- **Source information**:

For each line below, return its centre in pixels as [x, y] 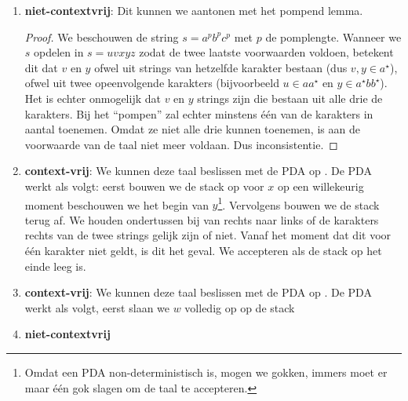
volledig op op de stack [240, 307]
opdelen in [59, 52]
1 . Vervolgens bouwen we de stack [299, 203]
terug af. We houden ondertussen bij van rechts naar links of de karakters [202, 219]
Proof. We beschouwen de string [102, 36]
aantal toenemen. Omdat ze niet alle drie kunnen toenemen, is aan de [192, 129]
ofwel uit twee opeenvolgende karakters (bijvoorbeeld [152, 83]
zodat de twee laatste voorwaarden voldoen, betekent [266, 52]
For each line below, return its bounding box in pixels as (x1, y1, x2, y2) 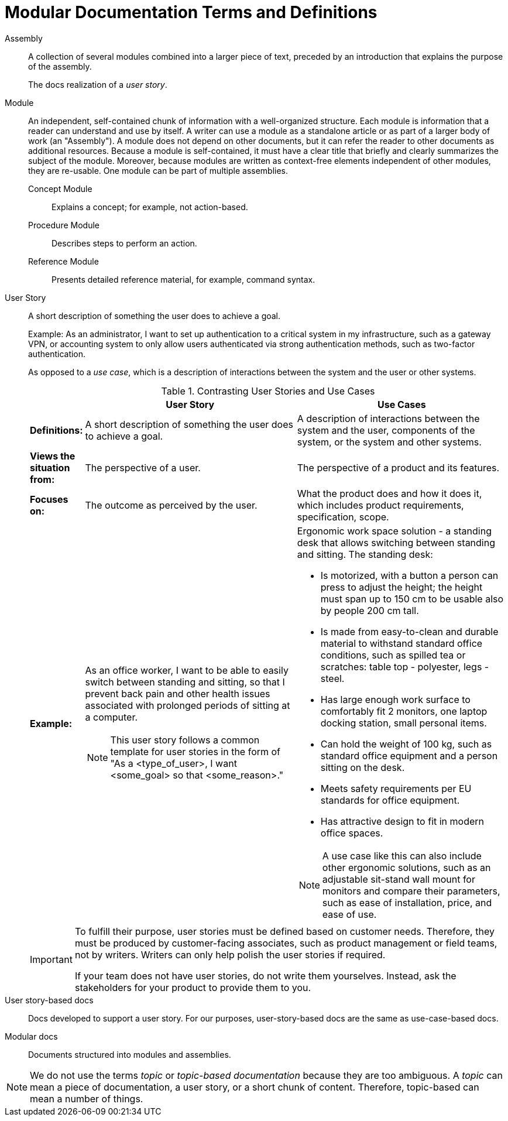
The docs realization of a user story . (28, 79, 167, 90)
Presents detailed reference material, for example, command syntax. (52, 274, 315, 284)
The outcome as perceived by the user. (85, 499, 258, 511)
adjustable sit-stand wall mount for (322, 873, 475, 885)
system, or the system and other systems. (297, 436, 482, 448)
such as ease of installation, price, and (322, 896, 492, 909)
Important (30, 953, 73, 965)
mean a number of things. (30, 1092, 143, 1105)

- **About this task**: Transcribe the listing word for word, but keep its pictures out of the copy.

- **Exercise result**:
For each line below, return its centre in pixels as [x, y] 
volledig op op de stack [240, 307]
opdelen in [59, 52]
1 . Vervolgens bouwen we de stack [299, 203]
terug af. We houden ondertussen bij van rechts naar links of de karakters [202, 219]
Proof. We beschouwen de string [102, 36]
aantal toenemen. Omdat ze niet alle drie kunnen toenemen, is aan de [192, 129]
ofwel uit twee opeenvolgende karakters (bijvoorbeeld [152, 83]
zodat de twee laatste voorwaarden voldoen, betekent [266, 52]
For each line below, return its bounding box in pixels as (x1, y1, x2, y2) 
The docs realization of a user story . (28, 79, 167, 90)
Presents detailed reference material, for example, command syntax. (52, 274, 315, 284)
The outcome as perceived by the user. (85, 499, 258, 511)
adjustable sit-stand wall mount for (322, 873, 475, 885)
system, or the system and other systems. (297, 436, 482, 448)
such as ease of installation, price, and (322, 896, 492, 909)
Important (30, 953, 73, 965)
mean a number of things. (30, 1092, 143, 1105)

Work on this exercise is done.